Like feminism itself, these projects have had multiple, sometimes conflicting aims, agendas and ambitions. Many have focused on women’s absence in musical cultures and have sought to increase the representation of women artists. Others have sought to empower women through educational initiatives. But what does it mean to be a ‘women musician, artist or sound artist?’ Are attempts at inclusion enough? Who is ‘being educated’ and why? What assumptions are being made about what and who counts?
Sonic Cyberfeminisms is an ongoing project that explores the relationship between gender, feminism, sound and technology. The project began in February 2014, with a panel discussion at CTM Festival, Berlin, organized by Annie Goh featuring Sadie Plant, Fender Schrade, Marie Thompson and Susanne Kirchmayr. Since then, Annie and Marie have held a series of events, reading groups and discussions. So far these have taken the form of an online reading group; a panel discussion at Goldsmiths, University of London; a symposium at the University of Lincoln featuring workshops, performances and papers; and a reading group at the ICA London. In September 2018, a number of participants from the project took part in a Sonic Cyberfeminisms residency at Wysing Arts Centre, Cambridge.

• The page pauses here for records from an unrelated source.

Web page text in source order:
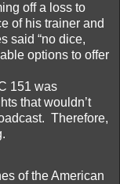
off a loss to
of his trainer and
said “no dice,
options to offer
151 was
that wouldn’t
Therefore,
of the American
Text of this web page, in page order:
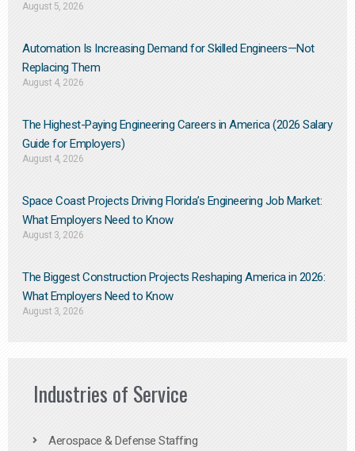
August 5, 2026
Automation Is Increasing Demand for Skilled Engineers—Not
Replacing Them​
August 4, 2026
The Highest-Paying Engineering Careers in America (2026 Salary
Guide for Employers)
August 4, 2026
Space Coast Projects Driving Florida’s Engineering Job Market:
What Employers Need to Know
August 3, 2026
The Biggest Construction Projects Reshaping America in 2026:
What Employers Need to Know
August 3, 2026
Industries of Service
Aerospace & Defense Staffing

The Sonic Cyberfeminisms zine as well as an hour-long podcast were produced at the residency at Wysing Arts Centre. Participants of the residency were: Robin Buckley, Annie Goh, Marlo De Lara, Jane Frances Dunlop, Natalie Hyacinth, Miranda Iossifidis, Louise Lawlor, Frances Morgan, Shanti Suki Osman and Marie Thompson.

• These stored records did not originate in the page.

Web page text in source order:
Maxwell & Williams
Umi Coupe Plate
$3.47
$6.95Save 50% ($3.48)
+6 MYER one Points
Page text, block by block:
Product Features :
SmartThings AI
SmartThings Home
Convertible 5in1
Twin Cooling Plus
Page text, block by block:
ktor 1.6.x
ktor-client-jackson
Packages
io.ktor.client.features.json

There will be brief introductions to the Sonic Cyberfeminisms project by Marie Thompson and Annie Goh. Althea Greenan will say a few words about the Women's Art Library. We will be screening a short poem video by Anuka Ramischwili-Schafer entitled "corridors, highways" followed by a brief discussion with the artist about their work. Refreshments will be served.
This event has been kindly funded by the CHASE Feminist Network Small Grants Fund.
Non-Goldsmiths visitors should notify security at the Library reception in order to attend the event.